When anti-gun lawmakers in Pennsylvania want to derail a pro-Second Amendment bill, the first amendment they usually reach for is a ban on pigeon shooting. The ban is opposed by NRA, but they know they can pull a few lawmakers off from the coalition who will vote in favor of the ban. It’s basically their own little poison pill amendment.

Well, it looks like the sponsors finally decided to attach it to a non-gun bill today. If it hasn’t already happened, then it’s expected to get a vote today as an amendment on a bill that bans the consumption of cats and dogs.
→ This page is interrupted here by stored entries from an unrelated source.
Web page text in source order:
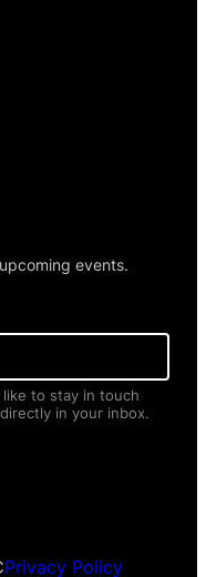
events.
to stay in touch
in your inbox.
Privacy Policy
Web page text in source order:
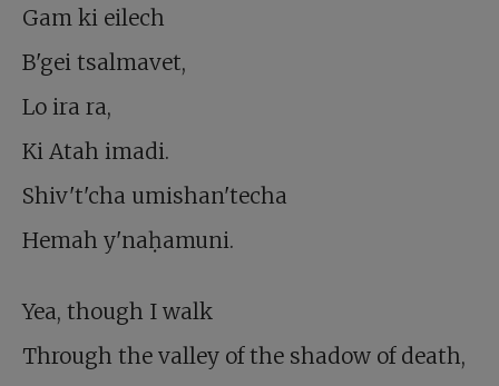
Gam ki eilech
B'gei tsalmavet,
Lo ira ra,
Ki Atah imadi.
Shiv't'cha umishan'techa
Hemah y'naḥamuni.
Yea, though I walk
Through the valley of the shadow of death,
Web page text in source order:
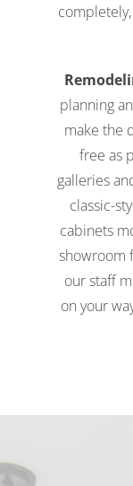
planning
make the
free as
galleries
classic-
cabinets
showroom
our staff
on your

I don’t see any votes on the Senate Judiciary website for an amendment, nor do I see any amendments from the Senate on the bill history page.
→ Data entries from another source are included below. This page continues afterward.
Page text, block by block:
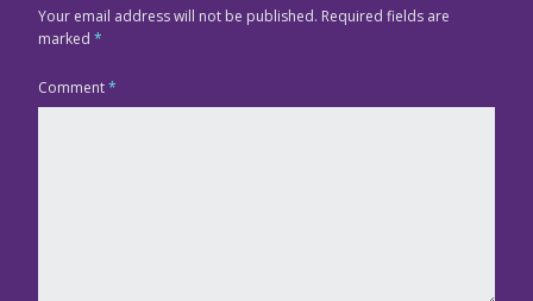
Your email address will not be published. Required fields are
marked *
Comment*
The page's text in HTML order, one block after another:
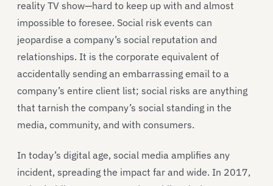
reality TV show—hard to keep up with and almost
impossible to foresee. Social risk events can
jeopardise a company’s social reputation and
relationships. It is the corporate equivalent of
accidentally sending an embarrassing email to a
company’s entire client list; social risks are anything
that tarnish the company’s social standing in the
media, community, and with consumers.
In today’s digital age, social media amplifies any
incident, spreading the impact far and wide. In 2017,
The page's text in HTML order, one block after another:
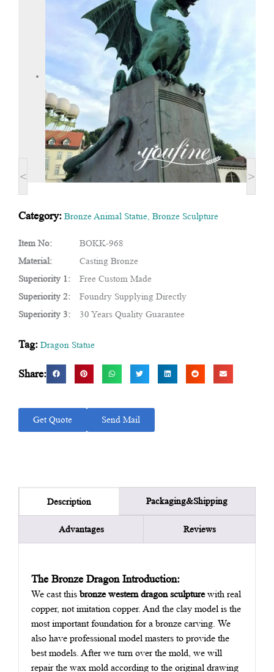
< >
Category: Bronze Animal Statue Bronze Sculpture
Item No:
BOKK-968
Material:
Casting Bronze
Superiority 1:
Free Custom Made
Superiority 2:
Foundry Supplying Directly
Superiority 3:
30 Years Quality Guarantee
Tag: Dragon Statue
Share:
Get Quote Send Mail
Description Packaging&Shipping
Advantages Reviews
The Bronze Dragon Introduction:
We cast this bronze western dragon sculpturewith real
copper, not imitation copper. And the clay model is the
most important foundation for a bronze carving. We
also have professional model masters to provide the
best models. After we turn over the mold, we will
repair the wax mold according to the original drawing
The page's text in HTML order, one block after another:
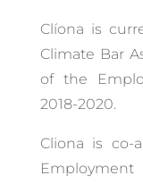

It will be an interesting issue if this does end up going to a vote on a non-gun bill. It takes one of the biggest tools of the anti-gunners off of the table for stalling future pro-rights legislation. That’s typically a good thing. It’s an issue where I don’t think the activity should be banned, but the fact is that it’s an uphill climb to defeat the ban every time it comes up. I really hate the idea of throwing any member of the shooting community under the bus, but I’m also kind of tired of seeing everything else sidelined because of this one issue.

We’ll see how it works out – if it’s going to be a continuing issue for gun bills or if it was pulled from the calendar again.
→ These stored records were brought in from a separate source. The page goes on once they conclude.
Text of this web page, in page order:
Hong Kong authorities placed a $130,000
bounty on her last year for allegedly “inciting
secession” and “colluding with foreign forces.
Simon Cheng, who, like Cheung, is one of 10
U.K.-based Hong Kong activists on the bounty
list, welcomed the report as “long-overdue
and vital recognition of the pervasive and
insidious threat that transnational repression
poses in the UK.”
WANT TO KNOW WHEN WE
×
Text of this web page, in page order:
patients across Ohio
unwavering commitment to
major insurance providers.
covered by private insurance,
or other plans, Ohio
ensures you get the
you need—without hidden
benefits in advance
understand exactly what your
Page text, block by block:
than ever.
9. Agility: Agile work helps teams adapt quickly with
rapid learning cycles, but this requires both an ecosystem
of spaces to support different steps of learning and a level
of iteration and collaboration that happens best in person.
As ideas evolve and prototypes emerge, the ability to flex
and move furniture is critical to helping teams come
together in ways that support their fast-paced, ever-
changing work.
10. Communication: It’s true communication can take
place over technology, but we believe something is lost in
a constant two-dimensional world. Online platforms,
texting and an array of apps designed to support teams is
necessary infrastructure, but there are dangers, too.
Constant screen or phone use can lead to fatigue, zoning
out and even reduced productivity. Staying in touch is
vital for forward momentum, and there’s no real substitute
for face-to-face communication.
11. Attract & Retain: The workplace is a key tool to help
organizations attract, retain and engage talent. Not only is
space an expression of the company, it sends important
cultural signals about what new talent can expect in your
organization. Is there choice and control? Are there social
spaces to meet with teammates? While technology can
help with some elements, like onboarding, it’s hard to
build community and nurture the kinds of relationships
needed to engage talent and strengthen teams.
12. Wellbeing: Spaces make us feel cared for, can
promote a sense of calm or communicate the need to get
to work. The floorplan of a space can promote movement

20 Responses to “The Dreaded Pigeon Shoot Ban”

  1. Asdfjkl says:

    There is no “right” to shoot animals as they try to escape from cages. I wouldn’t go out of my way to ban pigeon shoots, but I’m definitely opposed to them as a personal choice and wouldn’t hesitate to throw these “sportsmen” under the bus if they were holding up more important things.

  2. Patrick says:

    We aren’t throwing them under the bus. They throw captive animals from cages and then shoot them, for fun. Just because they torture the damn things with guns doesn’t make it a gun issue.

    Shooting a captive animal for giggles is not “hunting”, nor is it livestock processing.

    I am hardly squeamish. I slaughter and process chickens, ducks, geese, turkeys and hogs on my own farm and don’t relish killing them for fun. I know bad things when I see them. There is no right to kill captive things for fun.

    Like Bitter, I’ve never thought of standing up and working against this. But if it goes, I wouldn’t shed any tears.

  3. Sebastian says:

    Do we really need to ban eating cats and dogs?

    • Patrick says:

      I’ve eaten dog.

      The answer to your question probably depends on the breed.

    • RP says:

      Do we need half the shit the general assembly wastes their time on? I wish we had a part-time legislature like other states have. I don’t like having 253 politicians up to no good as a full-time job, year-round job.

    • Akatsukami says:

      If you want to starve out Hussein Obama…

  4. mike says:

    Maybe this will be a wake-up call for the Fudds. But if pigeon shoots are banned, they can always drop some trout in barrels and go fishing instead.

  5. Skullz says:

    First they came for the socialists….

    I don’t shoot pigeons for fun, I shoot them for money. I’ve shot a lot of gun games – sporting clays, trap, IDPA, 3 gun, etc. – and I’ve made more money at one PA Flyers event than I made in total at all of the other games.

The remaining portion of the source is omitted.